• **Aim of the exercise**
Restate word for word every entry that appears below, skipping its pictures.

───── Extracted information

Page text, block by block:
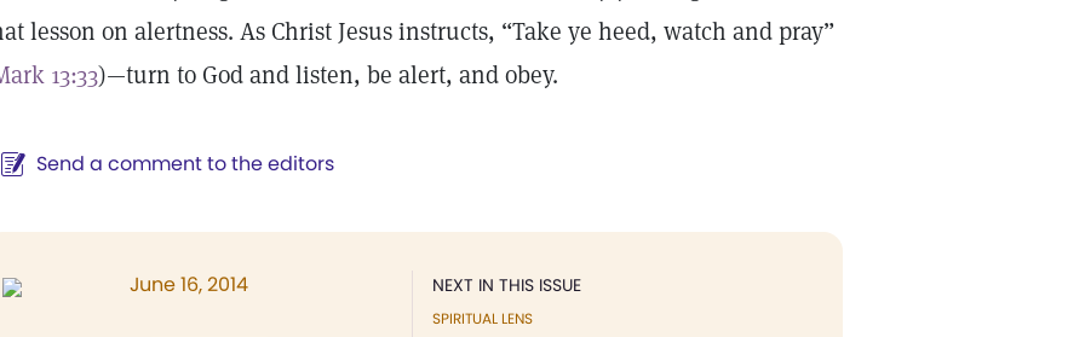
lesson on alertness. As Christ Jesus instructs, “Take ye heed, watch and pray”
13:33)—turn to God and listen, be alert, and obey.
Send a comment to the editors
NEXT IN THIS ISSUE
SPIRITUAL LENS
June 16, 2014
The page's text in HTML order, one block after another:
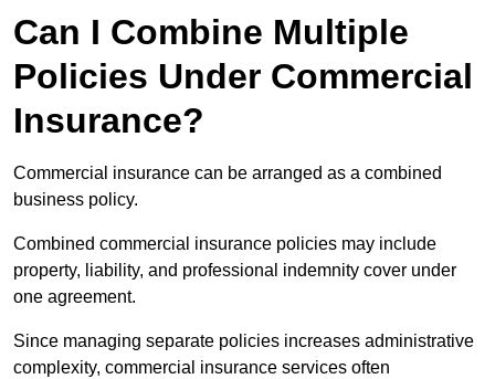
Can I Combine Multiple
Policies Under Commercial
Insurance?
Commercial insurance can be arranged as a combined
business policy.
Combined commercial insurance policies may include
property, liability, and professional indemnity cover under
one agreement.
Since managing separate policies increases administrative
complexity, commercial insurance services often
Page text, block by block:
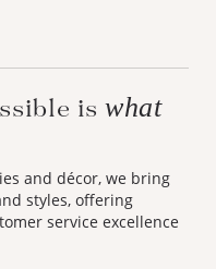
is what
and décor, we bring
styles, offering
service excellence
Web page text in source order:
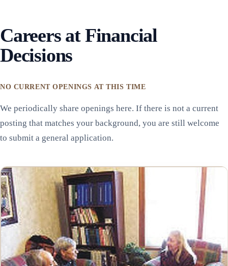
Careers at Financial
Decisions
NO CURRENT OPENINGS AT THIS TIME
We periodically share openings here. If there is not a current
posting that matches your background, you are still welcome
to submit a general application.
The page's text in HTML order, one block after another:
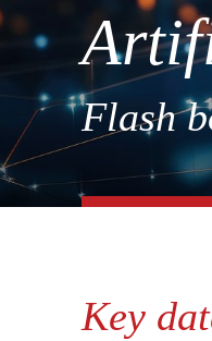
Flash
Key
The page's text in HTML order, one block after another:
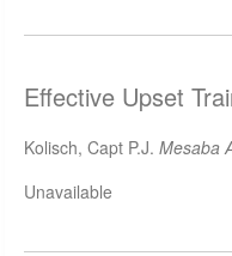
Effective Upset
Kolisch, Capt P.J. Mesaba
Unavailable
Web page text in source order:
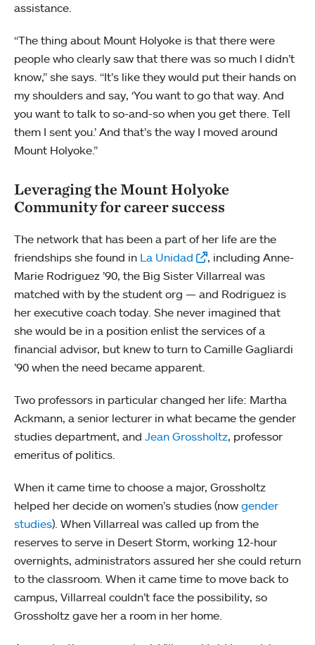
assistance.
“The thing about Mount Holyoke is that there were
people who clearly saw that there was so much I didn’t
know,” she says. “It’s like they would put their hands on
my shoulders and say, ‘You want to go that way. And
you want to talk to so-and-so when you get there. Tell
them I sent you.’ And that’s the way I moved around
Mount Holyoke.”
Leveraging the Mount Holyoke
Community for career success
The network that has been a part of her life are the
friendships she found in La Unidad
, including Anne-
Marie Rodriguez ’90, the Big Sister Villarreal was
matched with by the student org — and Rodriguez is
her executive coach today. She never imagined that
she would be in a position enlist the services of a
financial advisor, but knew to turn to Camille Gagliardi
’90 when the need became apparent.
Two professors in particular changed her life: Martha
Ackmann, a senior lecturer in what became the gender
studies department, and Jean Grossholtz, professor
emeritus of politics.
When it came time to choose a major, Grossholtz
helped her decide on women’s studies (now gender
studies). When Villarreal was called up from the
reserves to serve in Desert Storm, working 12-hour
overnights, administrators assured her she could return
to the classroom. When it came time to move back to
campus, Villarreal couldn’t face the possibility, so
Grossholtz gave her a room in her home.
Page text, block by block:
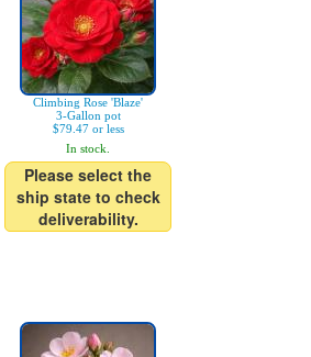
Climbing Rose 'Blaze'
3-Gallon pot
$79.47 or less
In stock.
Please select the
ship state to check
deliverability.
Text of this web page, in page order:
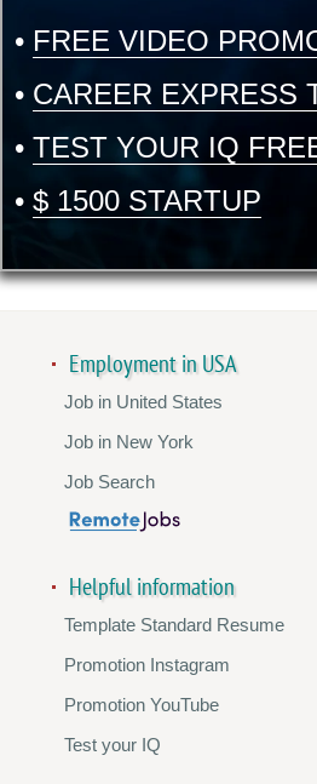
• FREE VIDEO
• CAREER EXPRESS
• TEST YOUR IQ
• $ 1500 STARTUP
Employment in USA
Job in United States
Job in New York
Job Search
Helpful information
Template Standard Resume
Promotion Instagram
Promotion YouTube
Test your IQ
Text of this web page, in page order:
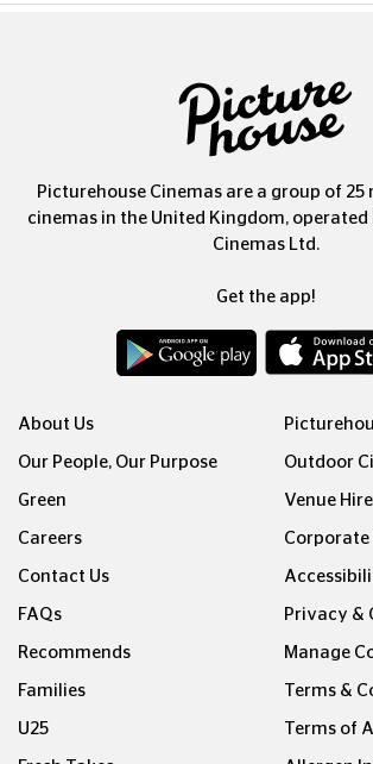
Picturehouse Cinemas are a group of 25
cinemas in the United Kingdom,
Cinemas Ltd.
Get the app!
About Us
Our People, Our Purpose
Green
Careers
Contact Us
FAQs
Recommends
Families
U25
Outdoor
Venue Hire
Corporate
Privacy &
Manage
Terms &
Terms of
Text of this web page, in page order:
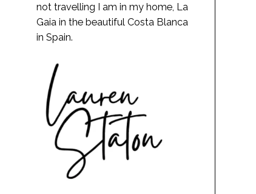
not travelling I am in my home, La
Gaia in the beautiful Costa Blanca
in Spain.
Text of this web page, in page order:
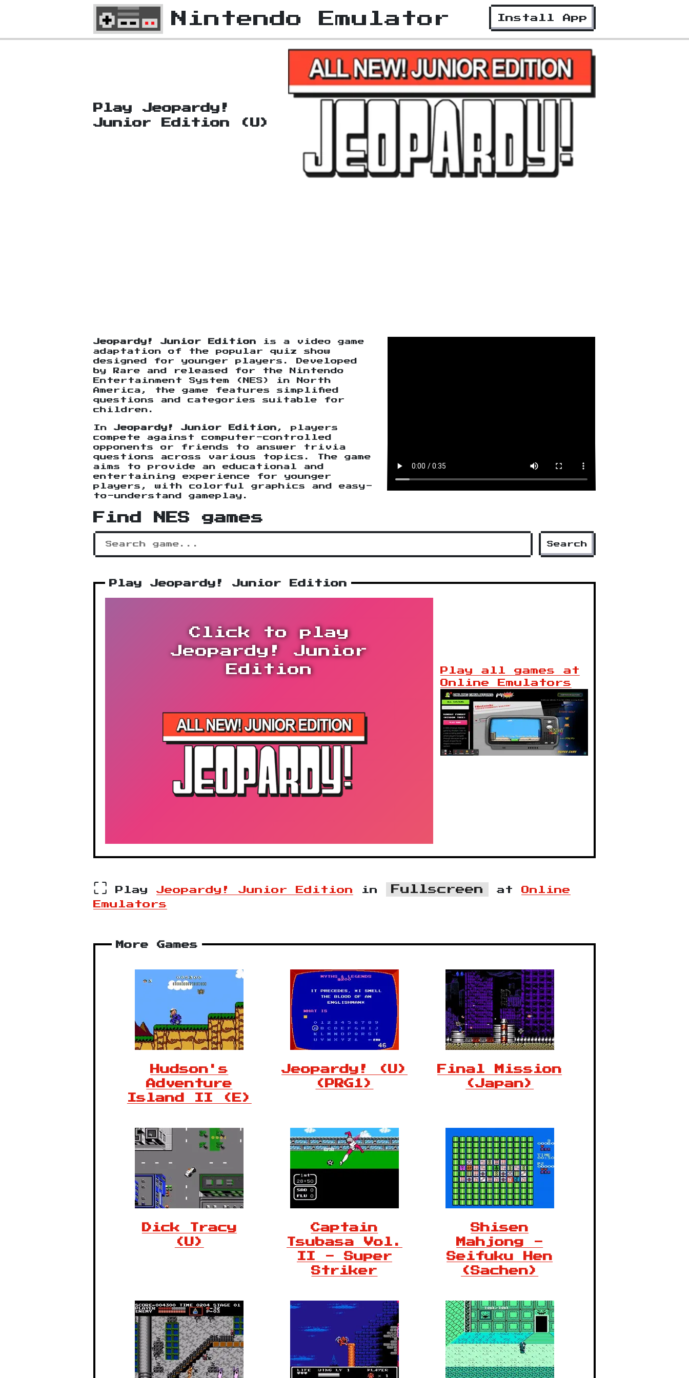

──────────

• **Response for this exercise**
Page text, block by block:
lesson on alertness. As Christ Jesus instructs, “Take ye heed, watch and pray”
13:33)—turn to God and listen, be alert, and obey.
Send a comment to the editors
NEXT IN THIS ISSUE
SPIRITUAL LENS
June 16, 2014
The page's text in HTML order, one block after another:
Can I Combine Multiple
Policies Under Commercial
Insurance?
Commercial insurance can be arranged as a combined
business policy.
Combined commercial insurance policies may include
property, liability, and professional indemnity cover under
one agreement.
Since managing separate policies increases administrative
complexity, commercial insurance services often
Page text, block by block:
is what
and décor, we bring
styles, offering
service excellence
Web page text in source order:
Careers at Financial
Decisions
NO CURRENT OPENINGS AT THIS TIME
We periodically share openings here. If there is not a current
posting that matches your background, you are still welcome
to submit a general application.
The page's text in HTML order, one block after another:
Flash
Key
The page's text in HTML order, one block after another:
Effective Upset
Kolisch, Capt P.J. Mesaba
Unavailable
Web page text in source order:
assistance.
“The thing about Mount Holyoke is that there were
people who clearly saw that there was so much I didn’t
know,” she says. “It’s like they would put their hands on
my shoulders and say, ‘You want to go that way. And
you want to talk to so-and-so when you get there. Tell
them I sent you.’ And that’s the way I moved around
Mount Holyoke.”
Leveraging the Mount Holyoke
Community for career success
The network that has been a part of her life are the
friendships she found in La Unidad
, including Anne-
Marie Rodriguez ’90, the Big Sister Villarreal was
matched with by the student org — and Rodriguez is
her executive coach today. She never imagined that
she would be in a position enlist the services of a
financial advisor, but knew to turn to Camille Gagliardi
’90 when the need became apparent.
Two professors in particular changed her life: Martha
Ackmann, a senior lecturer in what became the gender
studies department, and Jean Grossholtz, professor
emeritus of politics.
When it came time to choose a major, Grossholtz
helped her decide on women’s studies (now gender
studies). When Villarreal was called up from the
reserves to serve in Desert Storm, working 12-hour
overnights, administrators assured her she could return
to the classroom. When it came time to move back to
campus, Villarreal couldn’t face the possibility, so
Grossholtz gave her a room in her home.
Page text, block by block:
Climbing Rose 'Blaze'
3-Gallon pot
$79.47 or less
In stock.
Please select the
ship state to check
deliverability.
Text of this web page, in page order:
• FREE VIDEO
• CAREER EXPRESS
• TEST YOUR IQ
• $ 1500 STARTUP
Employment in USA
Job in United States
Job in New York
Job Search
Helpful information
Template Standard Resume
Promotion Instagram
Promotion YouTube
Test your IQ
Text of this web page, in page order:
Picturehouse Cinemas are a group of 25
cinemas in the United Kingdom,
Cinemas Ltd.
Get the app!
About Us
Our People, Our Purpose
Green
Careers
Contact Us
FAQs
Recommends
Families
U25
Outdoor
Venue Hire
Corporate
Privacy &
Manage
Terms &
Terms of
Text of this web page, in page order:
not travelling I am in my home, La
Gaia in the beautiful Costa Blanca
in Spain.
Text of this web page, in page order:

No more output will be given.